Brandaktuell aus der Oktober-Ausgabe 2017 der working@office +++ Zehn Prozent der Reisekosten kann ein Travel-Manager einsparen. Wen die Assistentin zu welcher Zeit ins Boot holen muss: ein Fahrplan.

Dienstreisen

Dienstreisen sind ein großer Kostenblock. Es lohnt sich, für dieses Thema Spezialistenwissen zu erwerben.

Dienstreisen: So werde ich Travel-Manager

Es gibt nicht wenige Unternehmen, bei denen Dienstreisen der zweitgrößte Kostenblock sind, nach Gehältern und Löhnen, noch vor Mieten, IT-Kosten und Dienstwagen. Dienstreise-Vermeidung ist deswegen ein oft gegoogeltes Stichwort hierzu. Denn Telefon- oder Videokonferenzen sind ein hervorragendes Mittel, Entfernungen zu überbrücken, zumal heute jeder einen PC auf dem Schreibtisch hat, auf dem Skype läuft. Und es gibt kaum ein mobiles Telefon mehr, auf dem nicht das Chat-Programm WhatsApp läuft, Video-Konferenz inklusive.

Dennoch, größere Probleme besprechen Geschäftspartner nicht gern am Telefon und auch nicht über Datenleitungen, sondern am liebsten in einer persönlichen Begegnung. Und es gibt noch mehr Gründe, sich real zu treffen. Beispielsweise, weil ein Produkt oder eine Dienstleistung nur persönlich in Augenschein genommen werden kann, oder weil eine Messe besucht wird. Oder weil der Sachbearbeiter während eines Kongresses neue, interessante Leute kennen lernen möchte, die sein Karrierenetz verdichten.
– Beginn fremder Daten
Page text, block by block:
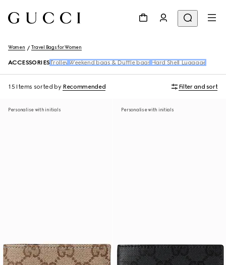
Women Travel Bags for Women
ACCESSORIES Trolley Weekend bags & Duffle bags Hard Shell Luggage
15 Items sorted by Recommended Filter and sort
Personalise with initials Personalise with initials
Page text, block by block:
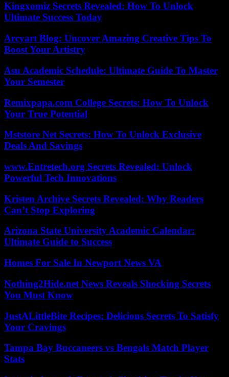
Kingxomiz Secrets Revealed: How To Unlock
Ultimate Success Today
Arcyart Blog: Uncover Amazing Creative Tips To
Boost Your Artistry
Asu Academic Schedule: Ultimate Guide To Master
Your Semester
Remixpapa.com College Secrets: How To Unlock
Your True Potential
Mststore Net Secrets: How To Unlock Exclusive
Deals And Savings
www.Entretech.org Secrets Revealed: Unlock
Powerful Tech Innovations
Kristen Archive Secrets Revealed: Why Readers
Can’t Stop Exploring
Arizona State University Academic Calendar:
Ultimate Guide to Success
Homes For Sale In Newport News VA
Nothing2Hide.net News Reveals Shocking Secrets
You Must Know
JustALittleBite Recipes: Delicious Secrets To Satisfy
Your Cravings
Tampa Bay Buccaneers vs Bengals Match Player
Stats
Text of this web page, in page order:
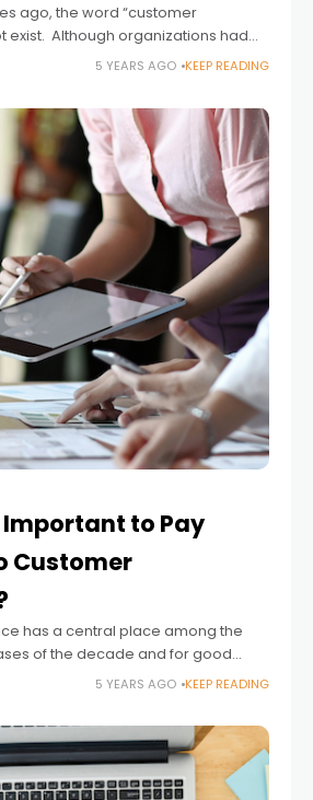
ago, the word “customer
exist. Although organizations had
at the center of their business
touchpoints throughout the
5 YEARS AGO KEEP READING
Important to Pay
Customer
has a central place among the
of the decade and for good
everything in the way a
you, from
5 YEARS AGO KEEP READING
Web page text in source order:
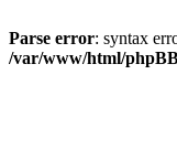
Parse error: syntax
/var/www/html/
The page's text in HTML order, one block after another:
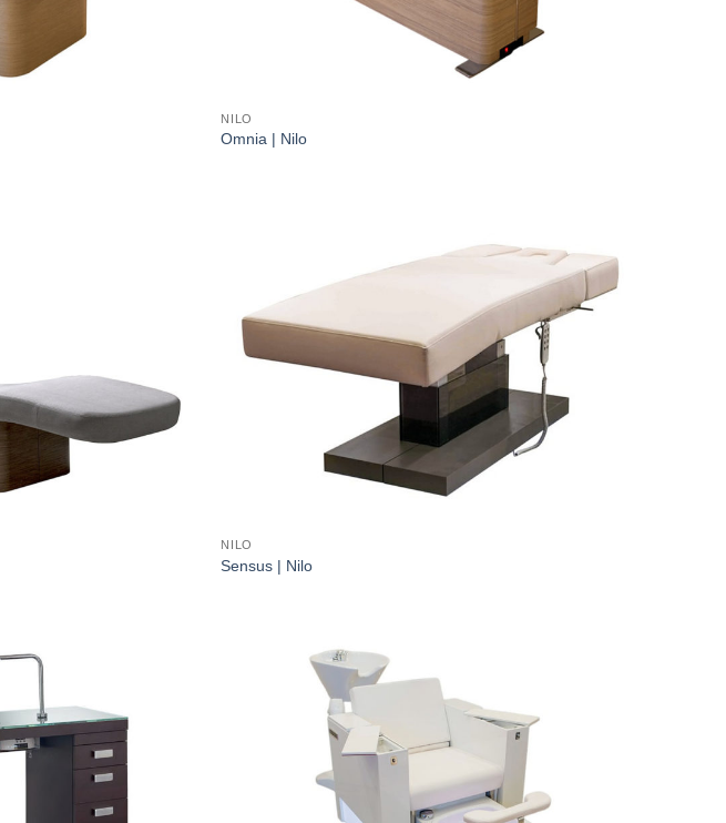
NILO
Omnia | Nilo
NILO
Sensus | Nilo
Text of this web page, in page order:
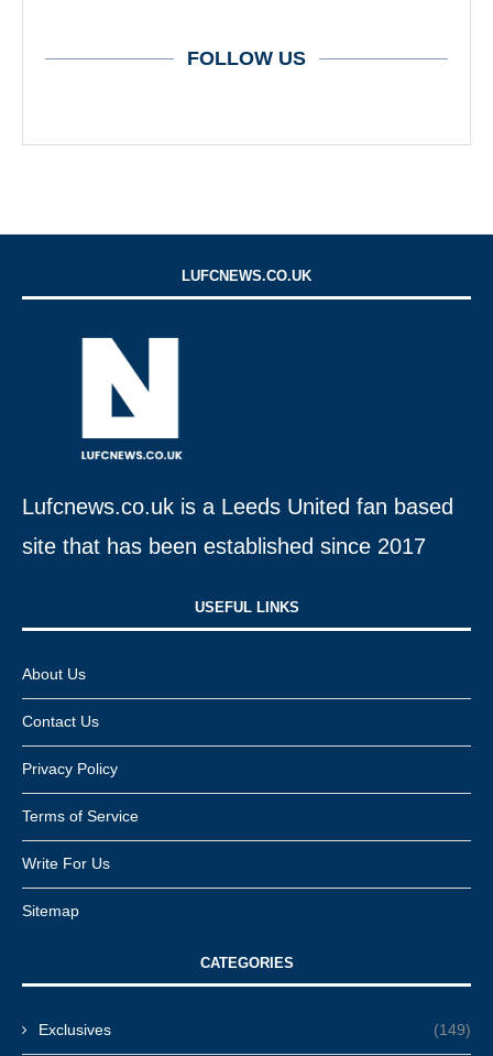
FOLLOW US
LUFCNEWS.CO.UK
Lufcnews.co.uk is a Leeds United fan based
site that has been established since 2017
USEFUL LINKS​
About Us
Contact Us
Privacy Policy
Terms of Service
Write For Us
Sitemap
CATEGORIES
Exclusives (149)
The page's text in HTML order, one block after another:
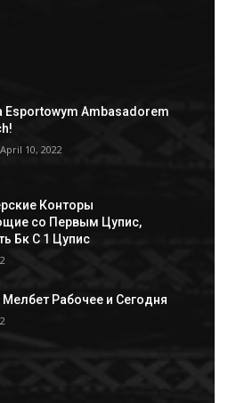
Esportowym Ambasadorem
April 10, 2022
Конторы
со Первым Цупис,
Бк С 1 Цупис
Рабочее и Сегодня

Dienstreisen: Die Assistentin wird Travel-Manager

Geschäftsreisen müssen also sein, doch das geht ins Geld. Unternehmen sind deshalb ständig bemüht, die Kosten für Geschäftsreisen zu senken. Große Unternehmen haben in der Regel einen eigens angestellten Travel-Manager dafür. In kleineren und mittleren Unternehmen (KMU) ist es oft die Assistentin des Geschäftsführers oder Vorstandes, die in Personalunion Travel- Managerin ist. „Da sitzt sie an der richtigen Stelle“, meint Andrea Zimmermann. Sie ist ehrenamtliche Leiterin des Fachausschusses Mittelstand beim Verband Deutsches Reisemanagement (VDR) und berät nicht nur dort, sondern auch als Inhaberin ihres auf Travel-Management spezialisierten Beratungsunternehmens, wie aus Assistentinnen gute Travel-Manager werden. „Assistentinnen kennen das Unternehmen mindestens so gut wie der Chef “, sagt die Fachfrau, die außerdem als Coach aktiv ist, „sie wissen, welche Projekte laufen und wohin deswegen wann gereist wird.“

Vor über 25 Jahren war Zimmermann selbst in der Rolle, ein Reisemanagement aufzubauen. Als sie ihrem Chef die Idee mit dem Reisemanagement erzählte, wollte der am liebsten über Nacht eines haben. Ihr Vorgesetzter bei Woolworth wollte Geld sparen und darüber hinaus seine Mitarbeiter effizienter durch die Weltgeschichte schicken.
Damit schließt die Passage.